Exercise brief: The records, repeated exactly and in full, are the expected answer.

(Entries taken from a collection)
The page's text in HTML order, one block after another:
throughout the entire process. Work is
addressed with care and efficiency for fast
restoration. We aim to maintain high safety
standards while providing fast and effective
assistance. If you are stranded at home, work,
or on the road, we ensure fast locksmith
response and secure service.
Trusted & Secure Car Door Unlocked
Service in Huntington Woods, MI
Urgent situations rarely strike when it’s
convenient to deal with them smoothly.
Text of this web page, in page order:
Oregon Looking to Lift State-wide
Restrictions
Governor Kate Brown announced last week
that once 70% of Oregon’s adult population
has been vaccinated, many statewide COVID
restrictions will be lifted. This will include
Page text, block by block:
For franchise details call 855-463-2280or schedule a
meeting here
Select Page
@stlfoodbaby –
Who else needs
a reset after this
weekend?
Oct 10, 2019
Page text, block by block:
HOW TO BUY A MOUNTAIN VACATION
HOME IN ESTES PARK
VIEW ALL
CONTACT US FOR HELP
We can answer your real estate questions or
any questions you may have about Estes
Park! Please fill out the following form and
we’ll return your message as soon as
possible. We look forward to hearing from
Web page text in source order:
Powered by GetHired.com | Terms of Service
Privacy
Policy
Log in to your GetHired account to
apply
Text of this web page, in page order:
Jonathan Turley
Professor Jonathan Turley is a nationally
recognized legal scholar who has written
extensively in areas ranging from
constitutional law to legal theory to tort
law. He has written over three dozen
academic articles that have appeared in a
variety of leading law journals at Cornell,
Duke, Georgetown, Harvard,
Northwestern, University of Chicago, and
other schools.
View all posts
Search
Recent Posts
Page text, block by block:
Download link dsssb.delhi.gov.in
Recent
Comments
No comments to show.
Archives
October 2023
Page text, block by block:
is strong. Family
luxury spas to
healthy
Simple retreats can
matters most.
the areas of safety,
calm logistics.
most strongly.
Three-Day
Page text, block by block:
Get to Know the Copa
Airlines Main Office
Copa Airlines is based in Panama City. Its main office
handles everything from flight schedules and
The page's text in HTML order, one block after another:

The completed task:
The page's text in HTML order, one block after another:
throughout the entire process. Work is
addressed with care and efficiency for fast
restoration. We aim to maintain high safety
standards while providing fast and effective
assistance. If you are stranded at home, work,
or on the road, we ensure fast locksmith
response and secure service.
Trusted & Secure Car Door Unlocked
Service in Huntington Woods, MI
Urgent situations rarely strike when it’s
convenient to deal with them smoothly.
Text of this web page, in page order:
Oregon Looking to Lift State-wide
Restrictions
Governor Kate Brown announced last week
that once 70% of Oregon’s adult population
has been vaccinated, many statewide COVID
restrictions will be lifted. This will include
Page text, block by block:
For franchise details call 855-463-2280or schedule a
meeting here
Select Page
@stlfoodbaby –
Who else needs
a reset after this
weekend?
Oct 10, 2019
Page text, block by block:
HOW TO BUY A MOUNTAIN VACATION
HOME IN ESTES PARK
VIEW ALL
CONTACT US FOR HELP
We can answer your real estate questions or
any questions you may have about Estes
Park! Please fill out the following form and
we’ll return your message as soon as
possible. We look forward to hearing from
Web page text in source order:
Powered by GetHired.com | Terms of Service
Privacy
Policy
Log in to your GetHired account to
apply
Text of this web page, in page order:
Jonathan Turley
Professor Jonathan Turley is a nationally
recognized legal scholar who has written
extensively in areas ranging from
constitutional law to legal theory to tort
law. He has written over three dozen
academic articles that have appeared in a
variety of leading law journals at Cornell,
Duke, Georgetown, Harvard,
Northwestern, University of Chicago, and
other schools.
View all posts
Search
Recent Posts
Page text, block by block:
Download link dsssb.delhi.gov.in
Recent
Comments
No comments to show.
Archives
October 2023
Page text, block by block:
is strong. Family
luxury spas to
healthy
Simple retreats can
matters most.
the areas of safety,
calm logistics.
most strongly.
Three-Day
Page text, block by block:
Get to Know the Copa
Airlines Main Office
Copa Airlines is based in Panama City. Its main office
handles everything from flight schedules and
The page's text in HTML order, one block after another:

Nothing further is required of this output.